WHAT IS BEING ASKED.
Take every line containing "create" out of the records.

###

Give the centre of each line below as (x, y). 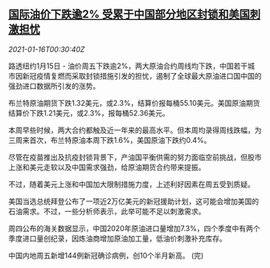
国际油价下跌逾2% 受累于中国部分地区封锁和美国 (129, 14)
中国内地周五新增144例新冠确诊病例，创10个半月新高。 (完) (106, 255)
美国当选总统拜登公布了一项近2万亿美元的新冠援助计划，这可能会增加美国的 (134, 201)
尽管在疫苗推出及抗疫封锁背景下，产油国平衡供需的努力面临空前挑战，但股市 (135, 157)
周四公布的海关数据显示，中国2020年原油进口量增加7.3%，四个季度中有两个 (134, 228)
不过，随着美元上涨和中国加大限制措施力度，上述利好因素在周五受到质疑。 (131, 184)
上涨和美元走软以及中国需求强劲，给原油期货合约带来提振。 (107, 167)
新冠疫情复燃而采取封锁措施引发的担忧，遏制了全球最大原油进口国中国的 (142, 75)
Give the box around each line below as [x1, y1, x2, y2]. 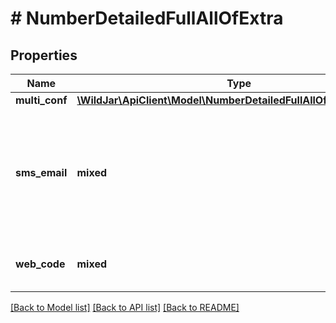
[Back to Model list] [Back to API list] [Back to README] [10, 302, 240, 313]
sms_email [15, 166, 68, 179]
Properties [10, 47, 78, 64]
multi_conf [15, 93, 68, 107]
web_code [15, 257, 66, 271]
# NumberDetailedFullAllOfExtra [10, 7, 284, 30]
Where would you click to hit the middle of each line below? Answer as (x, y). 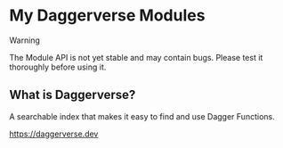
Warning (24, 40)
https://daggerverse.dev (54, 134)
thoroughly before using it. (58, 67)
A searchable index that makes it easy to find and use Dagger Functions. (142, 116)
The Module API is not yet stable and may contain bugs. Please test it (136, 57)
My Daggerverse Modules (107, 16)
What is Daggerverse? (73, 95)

###

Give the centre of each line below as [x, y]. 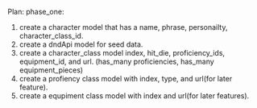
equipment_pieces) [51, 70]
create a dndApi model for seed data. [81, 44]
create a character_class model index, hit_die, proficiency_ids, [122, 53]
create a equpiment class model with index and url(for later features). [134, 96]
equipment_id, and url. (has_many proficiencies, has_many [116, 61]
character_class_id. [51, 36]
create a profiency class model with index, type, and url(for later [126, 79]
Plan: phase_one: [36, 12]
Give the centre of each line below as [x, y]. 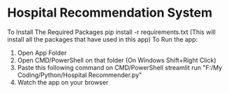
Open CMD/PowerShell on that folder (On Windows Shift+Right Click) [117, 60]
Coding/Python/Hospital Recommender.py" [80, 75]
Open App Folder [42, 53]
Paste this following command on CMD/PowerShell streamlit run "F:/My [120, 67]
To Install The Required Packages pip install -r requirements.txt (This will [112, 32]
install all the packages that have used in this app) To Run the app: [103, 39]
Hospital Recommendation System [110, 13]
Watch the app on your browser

###

RESULT OF THE EXERCISE.
create a dndApi model for seed data. [81, 44]
create a character_class model index, hit_die, proficiency_ids, [122, 53]
create a equpiment class model with index and url(for later features). [134, 96]
create a profiency class model with index, type, and url(for later [126, 79]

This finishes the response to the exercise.